The lawmaker urged the House to intervene in the crisis and avert the impending strike.
Other lawmakers who contributed to the debate, argued that democracy cannot survive without good education.
They warned that it would be wrong for the government to continue to treat its 2009 agreement with ASUU with levity. But this intervention was fruitless, as government said it had no money to pay the earned allowance.
“We even agreed to sacrifice 20 per cent of the earned allowance but government said it could only pay 50 per cent. We were even shocked when they said they had forgotten to include the money into the budget. So, since 2009 no lecturer has been paid the earned allowance and all of us can testify to the fact that our universities whether old or new are still being underfunded,” Ogbinaka said.
The ASUU officials, however, pleaded with students and parents to bear with the union as they could no longer stand government’s lack of commitment to education.
The last time ASUU embarked on a national strike over the same issue was December 5, 2011. The union was prevailed upon to suspend the strike in February 2012 after the Federal Government signed the now contentious MoU with ASUU with a promise to accede to the lecturers’ requests.

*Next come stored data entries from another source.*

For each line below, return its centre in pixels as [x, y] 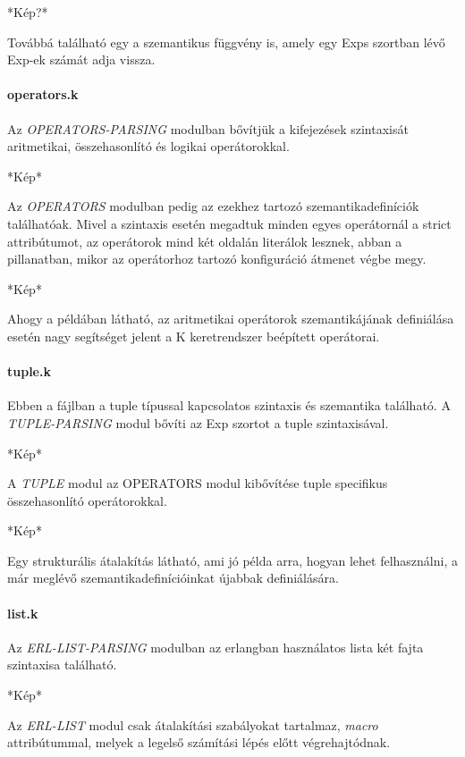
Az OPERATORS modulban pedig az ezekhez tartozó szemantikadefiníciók [213, 206]
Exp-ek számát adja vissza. [81, 59]
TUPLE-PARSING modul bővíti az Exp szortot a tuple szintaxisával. [198, 422]
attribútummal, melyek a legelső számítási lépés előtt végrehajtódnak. [199, 742]
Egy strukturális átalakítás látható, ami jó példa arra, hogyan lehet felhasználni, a [232, 560]
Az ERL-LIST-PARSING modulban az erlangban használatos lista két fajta [216, 647]
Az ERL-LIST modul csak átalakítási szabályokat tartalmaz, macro [193, 724]
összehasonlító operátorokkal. [87, 500]
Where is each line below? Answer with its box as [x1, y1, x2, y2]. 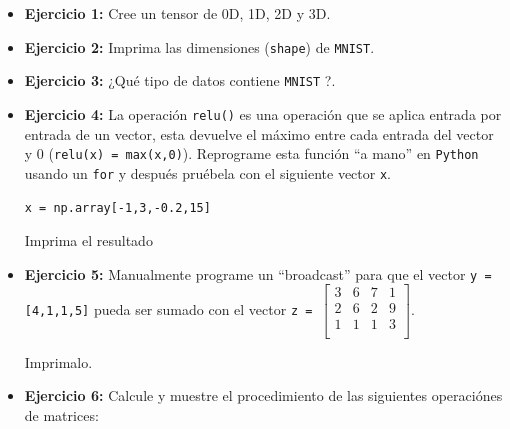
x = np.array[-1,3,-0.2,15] [24, 201, 211, 216]
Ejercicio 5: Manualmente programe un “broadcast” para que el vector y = [24, 263, 492, 284]
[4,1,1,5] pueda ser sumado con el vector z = [24, 298, 313, 319]
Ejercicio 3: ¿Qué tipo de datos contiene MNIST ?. [24, 70, 336, 91]
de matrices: [24, 404, 99, 425]
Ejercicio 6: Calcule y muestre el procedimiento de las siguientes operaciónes [24, 385, 503, 406]
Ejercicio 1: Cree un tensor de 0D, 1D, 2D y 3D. [24, 3, 331, 23]
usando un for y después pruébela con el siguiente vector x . [24, 162, 392, 183]
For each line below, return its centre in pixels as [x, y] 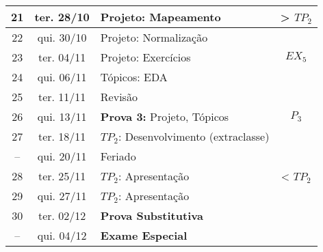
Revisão [119, 97]
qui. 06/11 [62, 77]
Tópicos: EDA [134, 77]
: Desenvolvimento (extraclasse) [194, 136]
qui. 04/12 [62, 235]
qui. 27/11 [62, 196]
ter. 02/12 [62, 215]
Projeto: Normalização [154, 37]
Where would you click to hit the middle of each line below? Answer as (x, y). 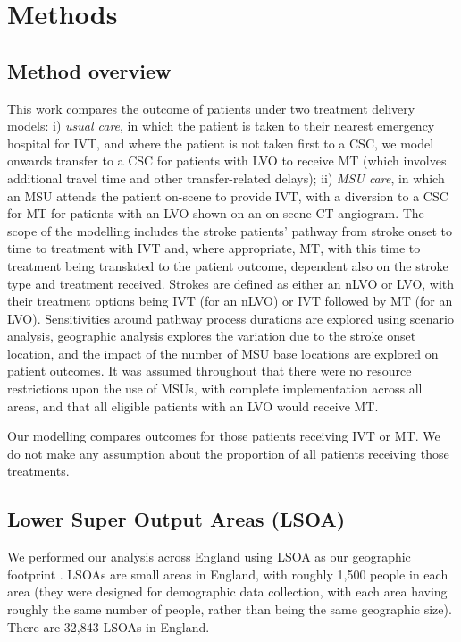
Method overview (89, 70)
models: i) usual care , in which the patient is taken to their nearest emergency (221, 126)
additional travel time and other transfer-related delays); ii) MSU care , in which (226, 177)
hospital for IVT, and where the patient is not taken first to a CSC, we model (221, 143)
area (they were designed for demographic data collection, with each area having (227, 591)
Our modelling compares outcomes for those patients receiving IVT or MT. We (224, 436)
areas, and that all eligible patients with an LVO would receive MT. (193, 405)
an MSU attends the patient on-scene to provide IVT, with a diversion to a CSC (228, 195)
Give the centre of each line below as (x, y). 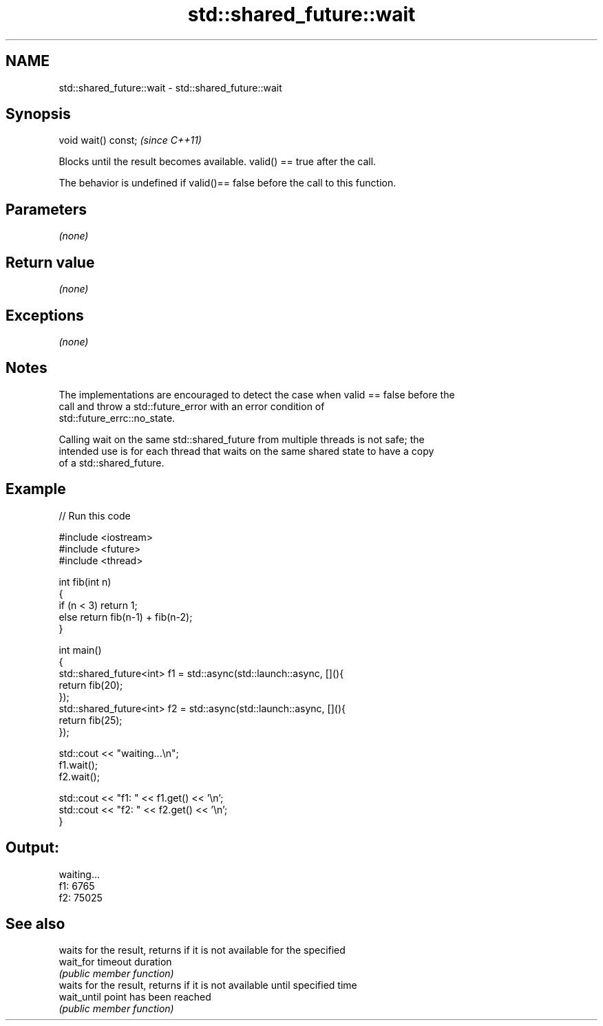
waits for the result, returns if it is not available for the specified (202, 950)
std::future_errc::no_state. (117, 418)
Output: (32, 848)
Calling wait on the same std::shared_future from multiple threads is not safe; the (242, 439)
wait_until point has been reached (135, 997)
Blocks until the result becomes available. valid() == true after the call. (218, 162)
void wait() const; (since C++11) (130, 140)
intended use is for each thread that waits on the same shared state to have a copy (246, 451)
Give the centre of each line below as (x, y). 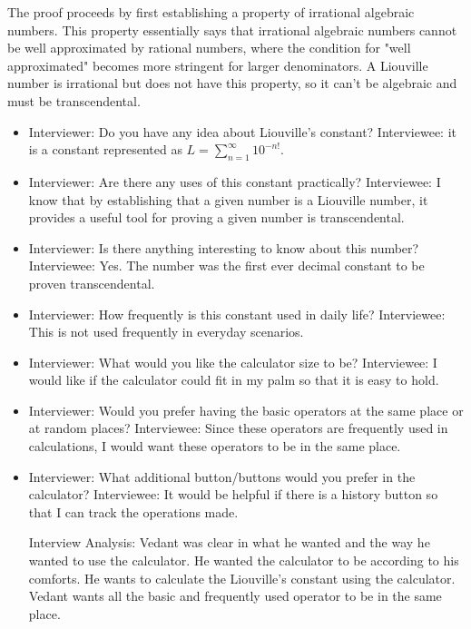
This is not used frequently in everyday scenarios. (166, 332)
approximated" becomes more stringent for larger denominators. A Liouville (218, 65)
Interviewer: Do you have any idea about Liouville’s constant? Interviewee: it (242, 131)
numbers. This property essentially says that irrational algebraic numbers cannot (232, 29)
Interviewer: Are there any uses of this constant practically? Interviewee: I (235, 181)
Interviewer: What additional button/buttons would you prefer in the (222, 476)
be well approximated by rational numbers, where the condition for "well (209, 48)
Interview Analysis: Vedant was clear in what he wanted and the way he (229, 542)
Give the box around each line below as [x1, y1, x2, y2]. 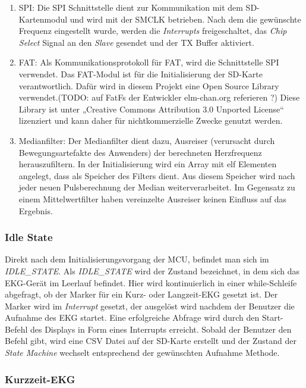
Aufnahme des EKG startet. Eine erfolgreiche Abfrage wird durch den [5, 311, 260, 324]
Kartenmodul [18, 12, 68, 25]
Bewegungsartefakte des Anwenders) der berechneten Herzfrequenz [18, 146, 262, 158]
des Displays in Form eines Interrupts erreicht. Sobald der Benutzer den [30, 323, 292, 335]
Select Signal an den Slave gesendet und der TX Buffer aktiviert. [18, 36, 254, 48]
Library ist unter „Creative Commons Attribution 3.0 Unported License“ [18, 102, 284, 115]
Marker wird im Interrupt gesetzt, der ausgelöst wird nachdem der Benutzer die [5, 299, 295, 312]
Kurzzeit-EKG [5, 371, 75, 386]
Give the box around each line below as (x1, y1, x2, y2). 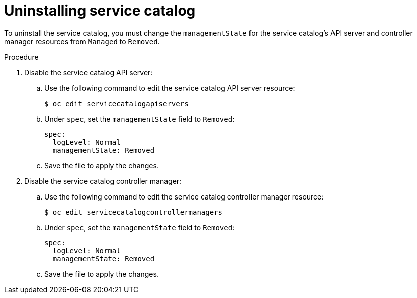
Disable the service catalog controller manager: (24, 176, 182, 185)
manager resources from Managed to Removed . (4, 37, 160, 46)
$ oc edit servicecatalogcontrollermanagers (44, 208, 223, 216)
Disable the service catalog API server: (24, 68, 153, 77)
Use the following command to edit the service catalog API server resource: (44, 83, 295, 92)
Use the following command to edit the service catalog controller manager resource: (44, 192, 324, 201)
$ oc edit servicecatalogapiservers (44, 99, 189, 108)
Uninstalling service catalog (4, 2, 196, 19)
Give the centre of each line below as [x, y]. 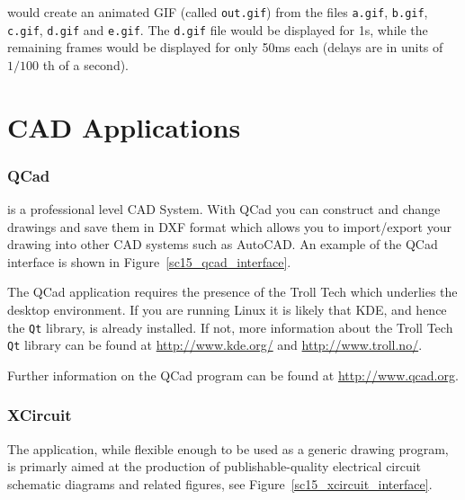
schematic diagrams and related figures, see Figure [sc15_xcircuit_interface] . [220, 483]
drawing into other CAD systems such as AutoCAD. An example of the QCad [223, 244]
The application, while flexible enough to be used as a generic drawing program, [228, 448]
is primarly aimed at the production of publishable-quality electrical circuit [215, 466]
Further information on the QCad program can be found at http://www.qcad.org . [233, 375]
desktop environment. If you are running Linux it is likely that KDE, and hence [227, 310]
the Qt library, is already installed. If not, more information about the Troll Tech [230, 327]
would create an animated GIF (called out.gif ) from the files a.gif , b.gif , [218, 12]

President Goodluck Jonathan hurriedly signed into law a bill that sought to extend the retirement age of professors to 70. But after that not much had been done to make the system better than it was in 2009.
Efforts to speak with the minister failed, as a top official in the ministry, who pleaded anonymity, said she was not available for comments.
The source, however said the ministry would comment on the new development on Tuesady (today).